The method for estimating lag in seconds used by Kafka Lag Calculator is inspired by the implementation found in the Kafka Lag Exporter project, which is currently in maintenance mode. Kafka Lag Calculator uses both interpolation and extrapolation techniques to approximate the lag in seconds for each partition within a Kafka consumer group.
This strategy provides a reasonable estimate of the time delay between message production and consumption, even in cases where the offset data is sparse or not evenly distributed. However, it is important to note that this is an approximation and not an exact measure, making it useful for gaining insights into lag trends rather than precise calculations.
- Offset Lag Calculation: Accurately computes the difference between the latest produced offset and the committed offset for each partition, topic, and consumer group.
- Time Lag Calculation: Calculates the lag in seconds, offering insight into the time delay between message production and consumption.
- Max Lag Calculation: Determines the maximum lag in offsets and seconds at both the consumer group and topic levels, providing a clear view of the most delayed parts of your system.
- Stateless Service: Designed to be stateless, allowing for easy scaling and distribution of work across multiple instances or nodes.
- Consistent Hashing: Uses consistent hashing to split the workload among nodes, ensuring an even distribution of data processing tasks.
- Docker & Kubernetes Ready: Can be deployed as a Docker container, making it easy to run in Kubernetes or other container orchestration systems, as well as standalone.
- Pipeline Usage in Redis: The application utilizes Redis pipelines to reduce round trip times and improve overall performance when interacting with Redis. By batching multiple commands together and sending them in a single network request, the application minimizes the overhead of multiple round trips.
This project is designed to efficiently manage data flow and processing tasks using Go's concurrency model. For a detailed explanation of the architecture, please refer to the Architecture Documentation.

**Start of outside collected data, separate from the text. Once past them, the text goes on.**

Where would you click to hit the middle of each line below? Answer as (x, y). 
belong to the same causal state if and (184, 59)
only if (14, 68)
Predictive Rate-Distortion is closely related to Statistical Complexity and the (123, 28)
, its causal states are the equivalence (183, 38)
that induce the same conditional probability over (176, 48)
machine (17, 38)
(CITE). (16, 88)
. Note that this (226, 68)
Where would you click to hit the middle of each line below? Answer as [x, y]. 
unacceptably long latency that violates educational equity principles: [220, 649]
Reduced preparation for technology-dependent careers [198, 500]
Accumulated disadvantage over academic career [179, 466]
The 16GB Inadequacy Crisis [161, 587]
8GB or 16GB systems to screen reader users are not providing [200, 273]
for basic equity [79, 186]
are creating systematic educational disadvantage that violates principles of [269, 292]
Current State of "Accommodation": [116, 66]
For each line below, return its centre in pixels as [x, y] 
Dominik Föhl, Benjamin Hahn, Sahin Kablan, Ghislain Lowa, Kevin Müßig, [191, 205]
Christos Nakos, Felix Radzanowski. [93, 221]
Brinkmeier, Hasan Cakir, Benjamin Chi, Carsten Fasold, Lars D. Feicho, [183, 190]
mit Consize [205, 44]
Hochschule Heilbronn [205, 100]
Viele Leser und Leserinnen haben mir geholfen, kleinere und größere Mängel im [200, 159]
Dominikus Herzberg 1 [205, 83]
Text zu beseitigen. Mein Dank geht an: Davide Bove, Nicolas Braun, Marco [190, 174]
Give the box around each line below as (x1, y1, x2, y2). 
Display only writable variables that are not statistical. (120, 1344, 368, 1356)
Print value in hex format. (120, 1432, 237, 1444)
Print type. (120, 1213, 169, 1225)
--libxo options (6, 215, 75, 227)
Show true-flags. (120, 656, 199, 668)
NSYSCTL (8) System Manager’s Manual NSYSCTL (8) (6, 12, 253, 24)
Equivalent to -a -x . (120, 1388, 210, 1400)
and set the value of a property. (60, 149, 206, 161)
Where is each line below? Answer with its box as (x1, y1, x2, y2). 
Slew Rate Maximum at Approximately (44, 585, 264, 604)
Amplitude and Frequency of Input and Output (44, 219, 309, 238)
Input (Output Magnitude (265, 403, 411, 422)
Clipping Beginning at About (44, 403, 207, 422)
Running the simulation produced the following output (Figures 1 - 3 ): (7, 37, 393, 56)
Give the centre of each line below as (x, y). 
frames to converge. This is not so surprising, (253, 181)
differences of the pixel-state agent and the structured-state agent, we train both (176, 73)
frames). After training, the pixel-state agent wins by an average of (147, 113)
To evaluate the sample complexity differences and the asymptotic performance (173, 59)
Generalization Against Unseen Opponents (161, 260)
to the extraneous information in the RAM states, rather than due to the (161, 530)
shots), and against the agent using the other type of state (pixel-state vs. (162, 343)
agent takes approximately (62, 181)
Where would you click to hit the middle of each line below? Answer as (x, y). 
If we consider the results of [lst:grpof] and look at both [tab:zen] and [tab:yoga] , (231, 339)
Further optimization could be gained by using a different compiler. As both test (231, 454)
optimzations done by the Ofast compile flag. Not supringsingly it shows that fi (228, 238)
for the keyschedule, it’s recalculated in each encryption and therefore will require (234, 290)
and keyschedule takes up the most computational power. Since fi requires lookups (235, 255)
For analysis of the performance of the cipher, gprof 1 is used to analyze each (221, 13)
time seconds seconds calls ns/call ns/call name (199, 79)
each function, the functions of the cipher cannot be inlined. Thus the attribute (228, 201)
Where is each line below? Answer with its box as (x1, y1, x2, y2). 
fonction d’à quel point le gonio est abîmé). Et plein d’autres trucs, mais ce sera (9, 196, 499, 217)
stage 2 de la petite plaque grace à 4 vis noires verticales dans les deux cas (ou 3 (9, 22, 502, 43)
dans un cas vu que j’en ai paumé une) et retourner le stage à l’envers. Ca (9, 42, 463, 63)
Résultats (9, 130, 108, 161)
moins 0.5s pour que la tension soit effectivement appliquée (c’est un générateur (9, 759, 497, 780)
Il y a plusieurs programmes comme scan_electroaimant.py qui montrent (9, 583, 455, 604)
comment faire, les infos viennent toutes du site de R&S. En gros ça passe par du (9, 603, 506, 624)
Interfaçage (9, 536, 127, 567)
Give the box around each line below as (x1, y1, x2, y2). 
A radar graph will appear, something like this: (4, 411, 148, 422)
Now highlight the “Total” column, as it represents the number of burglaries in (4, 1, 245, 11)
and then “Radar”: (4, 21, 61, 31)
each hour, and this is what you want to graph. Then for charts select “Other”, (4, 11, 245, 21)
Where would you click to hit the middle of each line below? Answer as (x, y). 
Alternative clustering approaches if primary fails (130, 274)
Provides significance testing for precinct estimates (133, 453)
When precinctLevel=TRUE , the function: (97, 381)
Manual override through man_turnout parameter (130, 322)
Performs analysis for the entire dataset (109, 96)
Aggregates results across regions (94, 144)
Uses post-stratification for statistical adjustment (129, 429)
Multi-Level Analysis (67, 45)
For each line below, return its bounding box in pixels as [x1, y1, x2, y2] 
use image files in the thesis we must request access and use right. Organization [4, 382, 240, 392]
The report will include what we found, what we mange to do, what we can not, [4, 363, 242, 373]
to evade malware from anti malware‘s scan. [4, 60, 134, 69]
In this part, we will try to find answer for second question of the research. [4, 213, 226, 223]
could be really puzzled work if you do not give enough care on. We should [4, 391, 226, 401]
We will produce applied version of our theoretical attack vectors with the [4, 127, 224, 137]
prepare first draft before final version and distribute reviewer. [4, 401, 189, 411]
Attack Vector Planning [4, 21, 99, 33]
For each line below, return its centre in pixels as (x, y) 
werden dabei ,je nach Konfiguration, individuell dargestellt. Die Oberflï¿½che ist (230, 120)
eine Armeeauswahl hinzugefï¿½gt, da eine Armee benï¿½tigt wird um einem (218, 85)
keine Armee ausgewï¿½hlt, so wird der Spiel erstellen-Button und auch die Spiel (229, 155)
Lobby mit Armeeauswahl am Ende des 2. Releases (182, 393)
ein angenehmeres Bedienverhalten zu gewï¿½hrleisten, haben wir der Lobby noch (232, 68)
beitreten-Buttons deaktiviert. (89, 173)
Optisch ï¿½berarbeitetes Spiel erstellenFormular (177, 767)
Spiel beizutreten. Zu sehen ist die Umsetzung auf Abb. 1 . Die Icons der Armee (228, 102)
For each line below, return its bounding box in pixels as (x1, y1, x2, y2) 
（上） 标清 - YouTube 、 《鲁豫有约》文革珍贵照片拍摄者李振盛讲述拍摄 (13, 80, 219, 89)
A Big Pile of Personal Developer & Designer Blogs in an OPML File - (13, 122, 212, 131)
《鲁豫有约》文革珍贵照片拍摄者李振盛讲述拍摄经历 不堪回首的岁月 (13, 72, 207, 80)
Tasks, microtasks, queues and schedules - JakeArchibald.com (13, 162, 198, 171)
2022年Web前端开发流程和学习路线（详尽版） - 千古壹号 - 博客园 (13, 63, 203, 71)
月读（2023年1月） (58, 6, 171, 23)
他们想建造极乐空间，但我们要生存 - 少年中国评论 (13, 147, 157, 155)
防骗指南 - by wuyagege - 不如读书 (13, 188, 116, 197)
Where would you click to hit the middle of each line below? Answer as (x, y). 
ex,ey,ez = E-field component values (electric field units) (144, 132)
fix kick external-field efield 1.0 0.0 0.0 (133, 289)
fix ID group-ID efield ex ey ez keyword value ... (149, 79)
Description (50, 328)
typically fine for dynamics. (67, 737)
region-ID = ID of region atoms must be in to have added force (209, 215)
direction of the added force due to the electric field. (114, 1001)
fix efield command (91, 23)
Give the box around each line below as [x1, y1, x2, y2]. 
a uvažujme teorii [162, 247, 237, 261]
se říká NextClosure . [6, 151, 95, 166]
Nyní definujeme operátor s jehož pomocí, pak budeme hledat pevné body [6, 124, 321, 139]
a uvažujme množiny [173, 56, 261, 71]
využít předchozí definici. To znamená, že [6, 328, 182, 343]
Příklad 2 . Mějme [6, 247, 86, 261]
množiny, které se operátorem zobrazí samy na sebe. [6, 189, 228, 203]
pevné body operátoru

In performance tests against other open-source solutions, Kafka Lag Calculator has demonstrated significant improvements, processing Kafka consumer group lag up to 18 times faster. These improvements are achieved through efficient use of Go’s concurrency model, consistent hashing for load distribution, and the lightweight, stateless architecture of the application.
- Docker (optional, it can run in standalone as well)
- A running Redis instance (for now the only supported storage)
- A running Kafka cluster
These images are available on Docker Hub and can be pulled and run on systems with the corresponding platforms:
- Linux/amd64
- Linux/arm64
- Linux/arm/v7
If you require Kafka Lag Calculator to run on other architectures or platforms, you can easily compile the application from the source code to suit your needs. The flexibility of the Go programming language ensures that Kafka Lag Calculator can be built and run virtually anywhere Go is supported.
To start monitoring Kafka consumer group lag with Kafka Lag Monitor, you have the following deployment options:
- Standalone Mode:
- Run the service directly on your machine by compiling the source code and executing the binary.
- Containerized Deployment:
- Kafka Lag Monitor is fully containerized, making it easy to deploy in containerized environments like Kubernetes (K8s).
- Build the Docker container yourself or pull the pre-built image from Docker Hub.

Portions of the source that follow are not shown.